Scan the entries below for the word "News" and copy every line where it turns up.

=== GIVEN RECORDS ===

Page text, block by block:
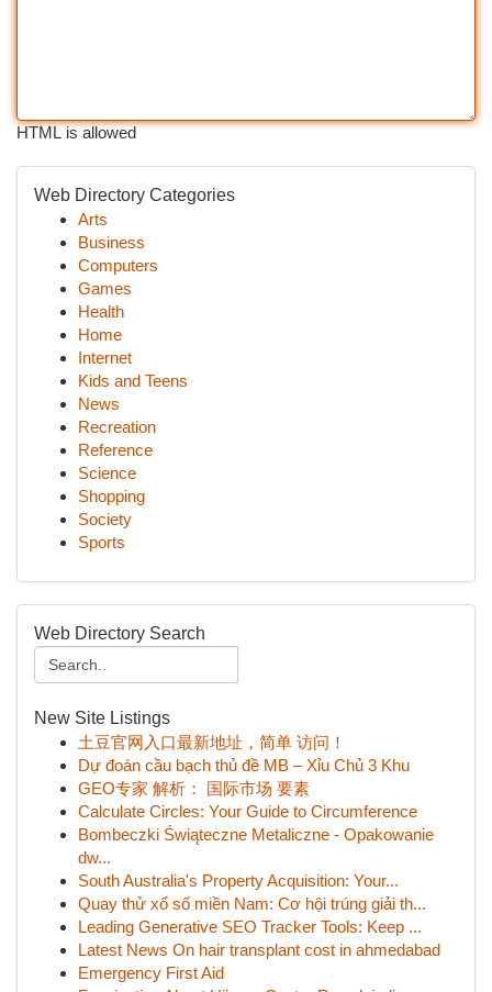
HTML is allowed
Web Directory Categories
Arts
Business
Computers
Games
Health
Home
Internet
Kids and Teens
News
Recreation
Reference
Science
Shopping
Society
Sports
Web Directory Search
New Site Listings
土豆官网入口最新地址，简单 访问！
Dự đoán cầu bạch thủ đề MB – Xỉu Chủ 3 Khu
GEO专家 解析： 国际市场 要素
Calculate Circles: Your Guide to Circumference
Bombeczki Świąteczne Metaliczne - Opakowanie
dw...
South Australia's Property Acquisition: Your...
Quay thử xổ số miền Nam: Cơ hội trúng giải th...
Leading Generative SEO Tracker Tools: Keep ...
Latest News On hair transplant cost in ahmedabad
Emergency First Aid

===

RESPONSE TO THE TASK:
News
Latest News On hair transplant cost in ahmedabad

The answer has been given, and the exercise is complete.